• _Work to complete_
A verbatim copy of the line containing "susceptible." and all lines after it, up to and including the final line of the records, is the only acceptable output.

====== Exercise data

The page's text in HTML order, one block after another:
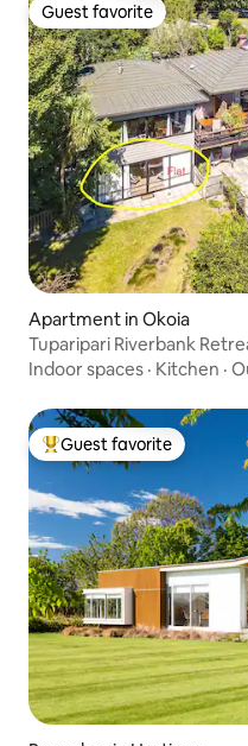
Guest favorite
Guest favorite
Apartment in Okoia
Tuparipari Riverbank
Indoor spaces · Kitchen ·
Top guest favorite
Guest favorite
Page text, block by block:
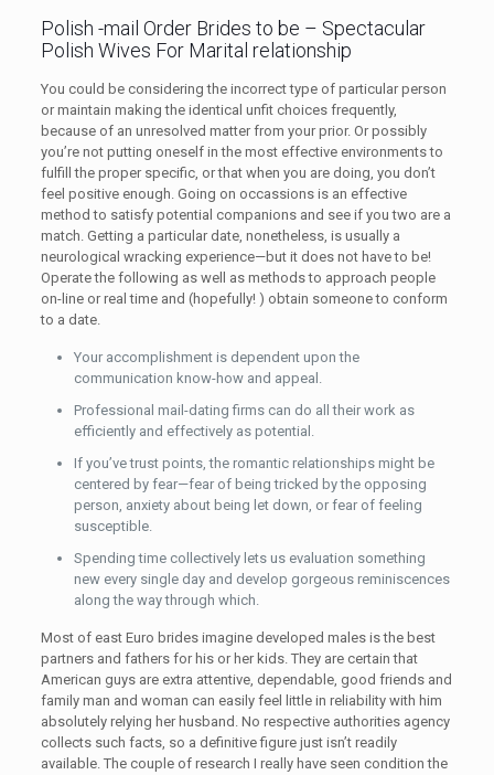
Polish -mail Order Brides to be – Spectacular
Polish Wives For Marital relationship
You could be considering the incorrect type of particular person
or maintain making the identical unfit choices frequently,
because of an unresolved matter from your prior. Or possibly
you’re not putting oneself in the most effective environments to
fulfill the proper specific, or that when you are doing, you don’t
feel positive enough. Going on occassions is an effective
method to satisfy potential companions and see if you two are a
match. Getting a particular date, nonetheless, is usually a
neurological wracking experience—but it does not have to be!
Operate the following as well as methods to approach people
on-line or real time and (hopefully! ) obtain someone to conform
to a date.
Your accomplishment is dependent upon the
communication know-how and appeal.
Professional mail-dating firms can do all their work as
efficiently and effectively as potential.
If you’ve trust points, the romantic relationships might be
centered by fear—fear of being tricked by the opposing
person, anxiety about being let down, or fear of feeling
susceptible.
Spending time collectively lets us evaluation something
new every single day and develop gorgeous reminiscences
along the way through which.
Most of east Euro brides imagine developed males is the best
partners and fathers for his or her kids. They are certain that
American guys are extra attentive, dependable, good friends and
family man and woman can easily feel little in reliability with him
absolutely relying her husband. No respective authorities agency
collects such facts, so a definitive figure just isn’t readily
available. The couple of research I really have seen condition the

============

• _Worked solution_
susceptible.
Spending time collectively lets us evaluation something
new every single day and develop gorgeous reminiscences
along the way through which.
Most of east Euro brides imagine developed males is the best
partners and fathers for his or her kids. They are certain that
American guys are extra attentive, dependable, good friends and
family man and woman can easily feel little in reliability with him
absolutely relying her husband. No respective authorities agency
collects such facts, so a definitive figure just isn’t readily
available. The couple of research I really have seen condition the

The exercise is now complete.